There's been a lot happening lately. I did actually start a private blog a while ago, because of all the stuff that I couldn't talk about here. As you know, I'm very open about myself and my experiences because I hope that one day I will be able to show people that you can get through it. It does get better. No matter how shitty I feel, there is still a small part of me that believes it will get better.
From someone else's perspective, it may appear that I have hit rock bottom. I prefer to see it as if I were a Phoenix, because Phoenix's are awesome. My old life is burning up into flames and I am turning into ash. Soon though, I will rise again from the ashes and fly away to a better and happier life.

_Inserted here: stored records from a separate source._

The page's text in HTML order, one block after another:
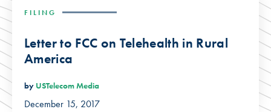
FILING
Letter to FCC on Telehealth in Rural
America
by USTelecom Media
December 15, 2017
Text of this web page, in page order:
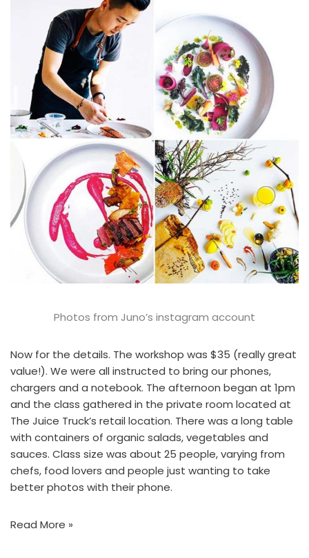
Photos from Juno’s instagram account
Now for the details. The workshop was $35 (really great
value!). We were all instructed to bring our phones,
chargers and a notebook. The afternoon began at 1pm
and the class gathered in the private room located at
The Juice Truck’s retail location. There was a long table
with containers of organic salads, vegetables and
sauces. Class size was about 25 people, varying from
chefs, food lovers and people just wanting to take
better photos with their phone.
Read More »
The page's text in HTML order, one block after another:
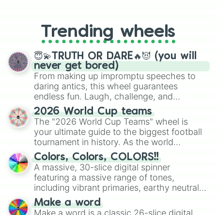
replacing your long-lost Twister
spinner, you will find many handy
spinner wheels here.
Trending wheels
😇💫TRUTH OR DARE🔥😈 (you will
never get bored)
From making up impromptu speeches to
daring antics, this wheel guarantees
endless fun. Laugh, challenge, and
discover new sides of your friends. Who's
ready for a spin?
2026 World Cup teams
The "2026 World Cup Teams" wheel is
your ultimate guide to the biggest football
tournament in history. As the world
prepares for the 2026 expansion, this
wheel features all 48 nations that have
secured their spots in the United States,
Mexico, and Canada.
Colors, Colors, COLORS!!
A massive, 30-slice digital spinner
featuring a massive range of tones,
including vibrant primaries, earthy neutrals,
and soft pastels like Vermilion, Hazel,
Emerald, Aquamarine, Bubblegum, and
Make a word
Make a word is a classic 26-slice digital
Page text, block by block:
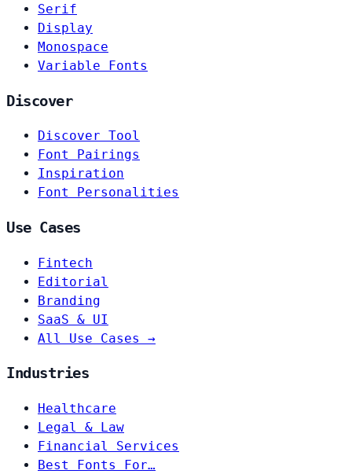
Serif
Display
Monospace
Variable Fonts
Discover
Discover Tool
Font Pairings
Inspiration
Font Personalities
Use Cases
Fintech
Editorial
Branding
SaaS & UI
All Use Cases →
Industries
Healthcare
Legal & Law
Financial Services
Best Fonts For…
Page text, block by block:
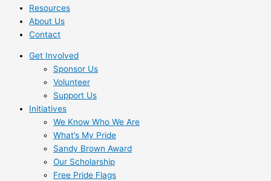
Resources
About Us
Contact
Get Involved
Sponsor Us
Volunteer
Support Us
Initiatives
We Know Who We Are
What’s My Pride
Sandy Brown Award
Our Scholarship
Free Pride Flags
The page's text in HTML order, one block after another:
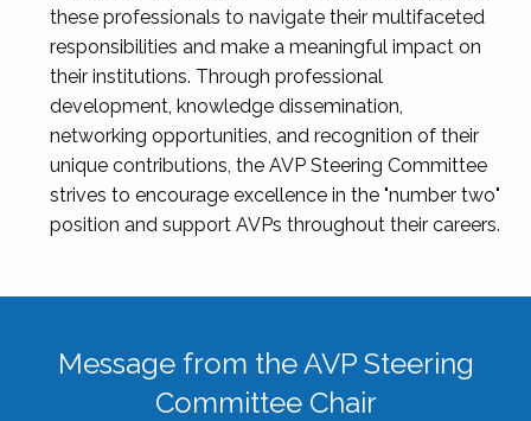
these professionals to navigate their multifaceted
responsibilities and make a meaningful impact on
their institutions. Through professional
development, knowledge dissemination,
networking opportunities, and recognition of their
unique contributions, the AVP Steering Committee
strives to encourage excellence in the "number two"
position and support AVPs throughout their careers.
Message from the AVP Steering
Committee Chair

I don't want commitment to anyone or anything aside from my children. I have purposely taken actions to destroy my marriage. I have purposely done things to test the people in my life. I don't need people who are only going to stand by me when I'm married and leading a socially acceptable successful life. I need the ones who will tell me they love me, that they understand me, that they support me, when I'm nothing but a pile of ashes. I need the ones who will help clean me off and help me fly. Not the ones who will kick my ass and call me a pathetic excuse for a mother, wife, and person. I am not those things. I am a good mother. I am a decent wife considering I hate being a wife. And I am one hell of a great person. Just because I'm not happy living the life you want to live, doesn't mean that I'm evil. Everyone has different ideals and different things that make them happy. I want to do what I want to do. Maybe if you would shut the fuck up for a few minutes and open your goddamn mind, you would understand that there are different people with different agendas and different differences. Not everyone wants society's idea of a perfect life. I thought that's what I wanted. Married, in a house, some kiddies and the same fucking thing every single day...but I've grown up, and I've opened my eyes. This is not what I want. This does not make me happy. Everything I could have had, everything I could have become, got taken away from when I was 19 years old. I haven't even had a chance to discover what it was that I truly wanted until now.